Nous savons que certains de ces flacons de stéroïdes ont été injectés dans les genoux et les épaules et d’autres articulations pour des personnes qui avaient une inflammation douloureuse dans ces articulations. Nous prévoyons qu’au cours de cette épidémie, nous découvrirons des personnes qui ont développé des infections dans ces articulations. Mais ces infections ne provoqueraient pas alors de méningite.
Comment le champignon a-t-il pu contaminer le médicament ?
Tous les fabricants de produits pharmaceutiques doivent respecter les bonnes pratiques et directives de fabrication. Nous ne savons pas ce qui a mal tourné, mais il est certain que certaines de ces pratiques n’ont probablement pas été respectées et que cela a ouvert la porte à la contamination. Nous devrons attendre et voir ce que l’enquête nous apprend.
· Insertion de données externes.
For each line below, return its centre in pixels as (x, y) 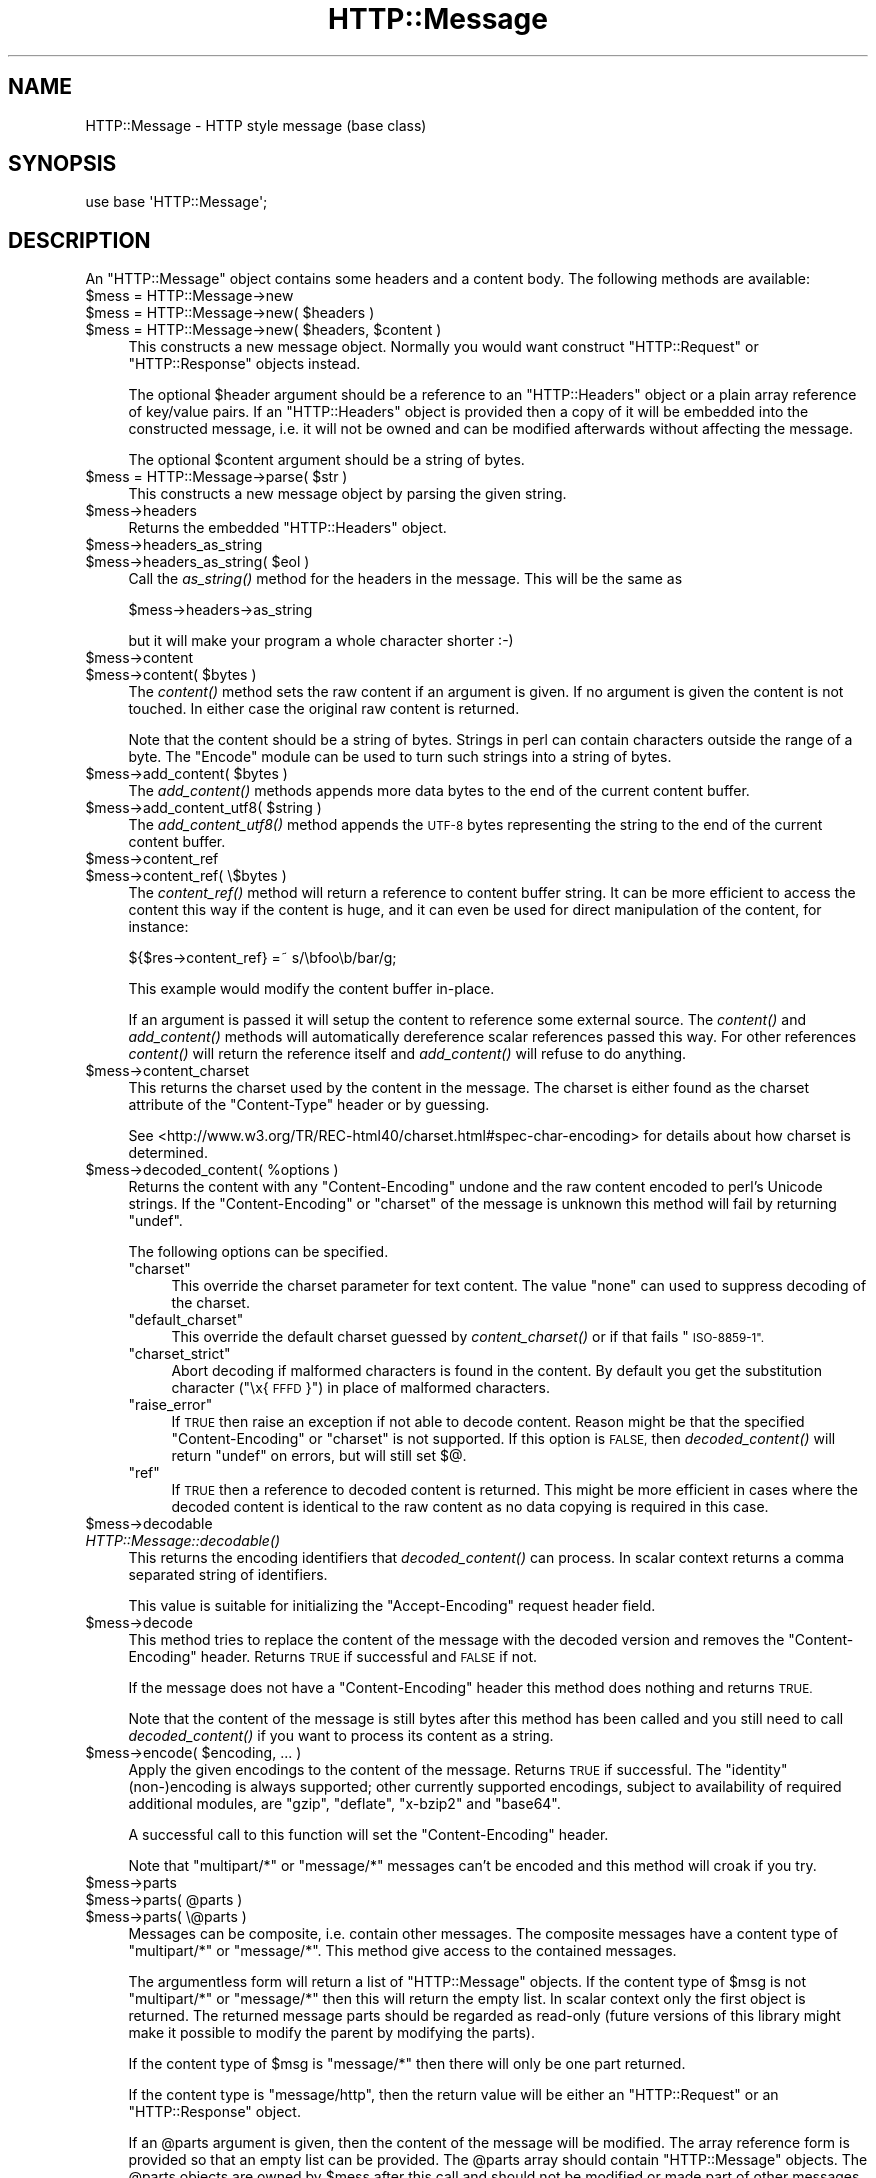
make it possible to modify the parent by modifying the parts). (331, 2033)
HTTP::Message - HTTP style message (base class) (256, 125)
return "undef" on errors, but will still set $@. (319, 1456)
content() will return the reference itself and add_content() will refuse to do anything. (407, 1054)
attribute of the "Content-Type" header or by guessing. (309, 1105)
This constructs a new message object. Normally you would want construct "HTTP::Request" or (443, 347)
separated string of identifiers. (228, 1575)
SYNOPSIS (62, 164)

Les injections de stéroïdes épiduraux provenant d’autres établissements sont-elles sûres ?
Oui. Les préparations de stéroïdes provenant d’autres fabricants sont sûres, et elles peuvent continuer à être utilisées. Si vous avez reçu une injection de l’un d’entre eux, vous ne devez pas vous inquiéter.
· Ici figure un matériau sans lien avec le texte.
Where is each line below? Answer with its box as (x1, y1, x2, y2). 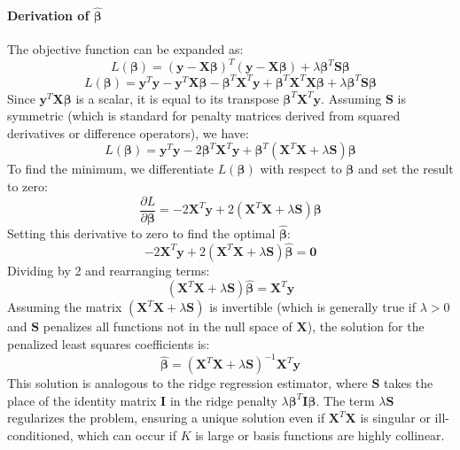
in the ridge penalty (169, 391, 277, 409)
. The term (316, 391, 375, 409)
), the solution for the (307, 317, 425, 336)
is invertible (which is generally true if (209, 298, 417, 316)
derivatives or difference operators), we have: (7, 123, 249, 142)
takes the (383, 374, 433, 392)
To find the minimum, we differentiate (7, 159, 214, 178)
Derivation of (7, 5, 90, 24)

Pensez-vous que cette épidémie devrait inciter à changer la façon dont les installations de préparation sont surveillées ?
Je pense que ces pharmacies de préparation sont tombées dans une lacune de notre cadre réglementaire. J’ose dire que nous verrons des audiences du Congrès qui aborderont cette question. Pour ma part, je pense que la Food and Drug Administration doit être dotée d’une autorité explicite, et qu’elle doit recevoir les ressources appropriées pour pouvoir faire son travail. Je pense que tout le rôle de ces installations de préparation dans notre société et notre système de soins médicaux sera examiné de près.
Combien de temps cette épidémie va-t-elle encore durer ? Quand saurons-nous qu’elle a suivi son cours ?
Malheureusement, nous verrons d’autres cas. L’intervalle d’incubation – l’intervalle entre l’exposition, l’inoculation et l’apparition des symptômes – peut être assez long. Nous pensions initialement qu’il pouvait s’étendre jusqu’à un mois. Mais récemment, il a été suggéré qu’il pouvait aller au-delà – deux mois, peut-être même trois mois. Au fur et à mesure que l’épidémie évolue et que nous recueillons de nouvelles informations, nous nous ferons une meilleure idée, mais au cours des prochaines semaines, nous continuerons malheureusement à voir de nouveaux patients identifiés et nécessitant une thérapie.